I'm trying to sort places in an autocomplete by the probability that the user wants to select them, given their context, which mostly consists of their current location, time and history (previous selections). So the goal is to estimate the following probability:
$P(user\ wants\ to\ select\ this\ place\ |\ context,\ place)$
The autocomplete displays a list of places filtered by the entered text and sorted by the predicted probability. So if the user entered "ab", only places starting with "ab" are shown.
The main metric I'm trying to optimize is how many keystrokes are required (on average) until the desired place bubbles up to the first position in the list. Correctly predicting the above probability should be enough to maximize this.
The input dataset consists of 500,000 selections (or searches) and for each of them the context and the chosen place are known. There are 50,000 items in the autocomplete.
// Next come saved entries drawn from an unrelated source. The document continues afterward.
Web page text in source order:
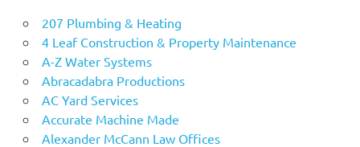
207 Plumbing & Heating
4 Leaf Construction & Property Maintenance
A-Z Water Systems
Abracadabra Productions
AC Yard Services
Accurate Machine Made
Alexander McCann Law Offices

One approach is to use a logistic regression to predict whether a place was selected given the context. So for every search and every place, there would be a training example with features derived from the combination of the context and the place, such as:
- distance from current location to the place
- whether the place was used before
The training examples could have this form:
$[distance,\ used\ before] \to [0\ or\ 1]$
Unfortunately, the resulting dataset would be huge (25,000,000,000) and imbalanced (1:49,999). I tried using only one randomly selected negative example for every search, which shrinks and balances the dataset, but it didn't work very well. Taking more negative examples per search while using less searches improved the performance
Directly optimizing the metric (using a black-box optimization algorithm) works quite well but it's slow and I'm not confident it finds the best solution. Thousands or tens of thousands searches were enough for a good fit.
What are some other things I should try? Is the logistic regression approach theoretically ok?
Note: prediction must be very fast so I can't use methods such as k-NN.